The main methods for detecting the particulate matters in the emissions of the power plant at present comprise a light scattering method, an β ray technology, a micro-oscillation balance method and a gravimetric method, wherein the micro-oscillation balance method is the current standard measuring method, but the method needs a longer measuring period and needs frequent cleaning and maintenance, so the method is not suitable for long-term online real-time measurement and is generally used for calibration.

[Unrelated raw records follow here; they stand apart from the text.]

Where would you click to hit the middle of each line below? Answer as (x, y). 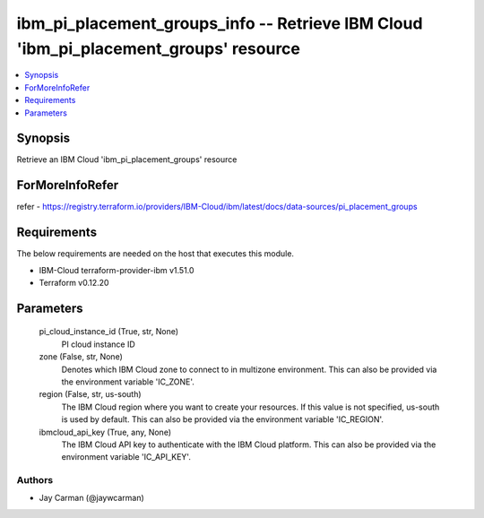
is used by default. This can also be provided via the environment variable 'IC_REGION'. (223, 419)
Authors (35, 480)
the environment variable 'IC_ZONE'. (128, 382)
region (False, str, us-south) (91, 394)
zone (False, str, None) (81, 357)
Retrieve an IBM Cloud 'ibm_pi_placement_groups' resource (127, 160)
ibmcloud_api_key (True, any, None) (105, 432)
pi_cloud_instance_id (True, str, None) (109, 332)
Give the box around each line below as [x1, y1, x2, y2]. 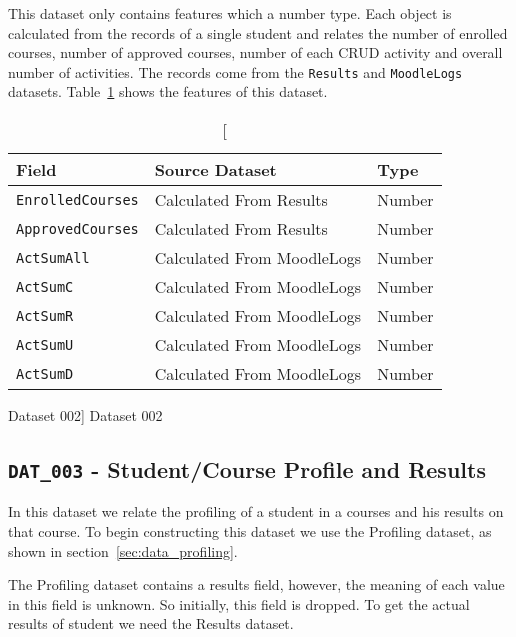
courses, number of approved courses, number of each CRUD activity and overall [8, 42, 503, 63]
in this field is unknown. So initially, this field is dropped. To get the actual [8, 593, 470, 614]
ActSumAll [16, 249, 90, 266]
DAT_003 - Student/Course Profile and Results [8, 454, 486, 485]
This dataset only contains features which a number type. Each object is [8, 3, 452, 23]
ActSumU [16, 336, 74, 353]
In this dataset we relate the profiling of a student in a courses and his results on [8, 501, 504, 522]
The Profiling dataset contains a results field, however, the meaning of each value [8, 574, 505, 595]
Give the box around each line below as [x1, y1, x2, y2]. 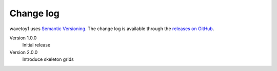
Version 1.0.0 [9, 35, 37, 41]
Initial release [22, 42, 51, 48]
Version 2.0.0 [9, 49, 38, 55]
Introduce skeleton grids [22, 56, 74, 62]
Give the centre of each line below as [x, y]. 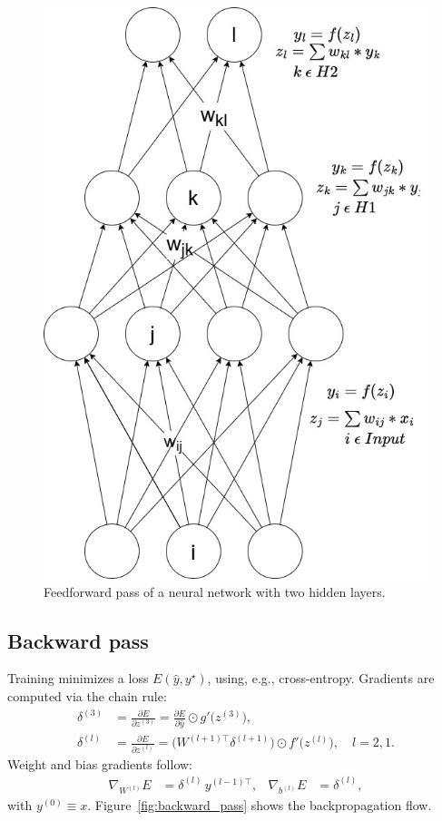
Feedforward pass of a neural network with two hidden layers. [215, 591]
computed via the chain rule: [87, 695]
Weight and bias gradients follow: [100, 763]
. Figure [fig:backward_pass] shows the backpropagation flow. [260, 805]
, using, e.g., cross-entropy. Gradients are [321, 678]
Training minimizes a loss [78, 678]

Investigation has found that products for measuring the particle size spectrum of smoke emitted from stationary pollution sources are blank at home and abroad. Therefore, how to realize the measurement of the particle size spectrum of the smoke particles emitted by a fixed pollution source is a technical problem which needs to be solved at present.
Disclosure of Invention
In view of the above drawbacks and needs of the prior art, the present invention provides a measuring device for measuring the mass concentration and particle size spectrum of particulate matters from stationary pollution sources, so as to solve the technical problem of measuring the particle size spectrum of smoke emitted from stationary pollution sources.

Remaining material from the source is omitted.